Excerpts from a dataset:
* * * * * * * * *

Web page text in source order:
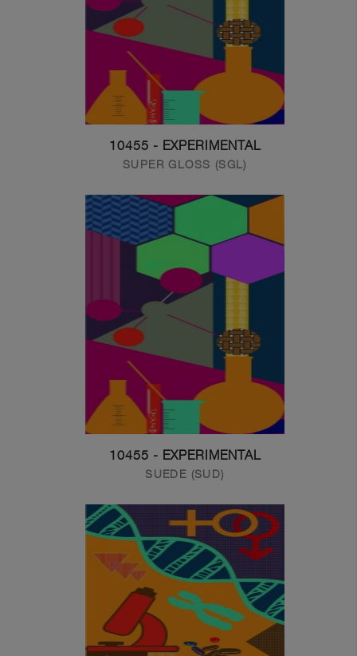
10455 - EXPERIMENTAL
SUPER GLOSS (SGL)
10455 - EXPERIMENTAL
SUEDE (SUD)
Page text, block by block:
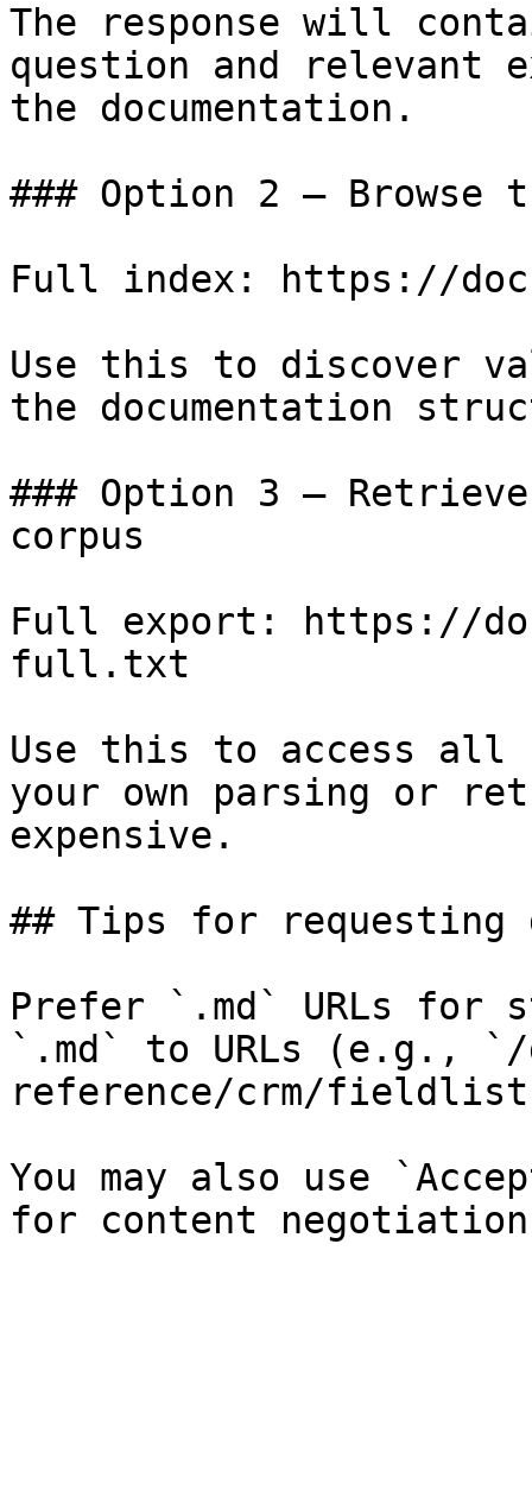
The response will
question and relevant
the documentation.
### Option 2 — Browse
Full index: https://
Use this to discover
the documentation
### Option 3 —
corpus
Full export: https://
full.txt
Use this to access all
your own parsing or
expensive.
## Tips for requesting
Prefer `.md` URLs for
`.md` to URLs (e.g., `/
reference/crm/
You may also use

* * * * * * * * *

TASK PROMPT:
What needs duplicating is the run of lines from the one containing "## Tips for requesting" through the last line of the entries above, exact and complete.

YOUR RESPONSE:
## Tips for requesting
Prefer `.md` URLs for
`.md` to URLs (e.g., `/
reference/crm/
You may also use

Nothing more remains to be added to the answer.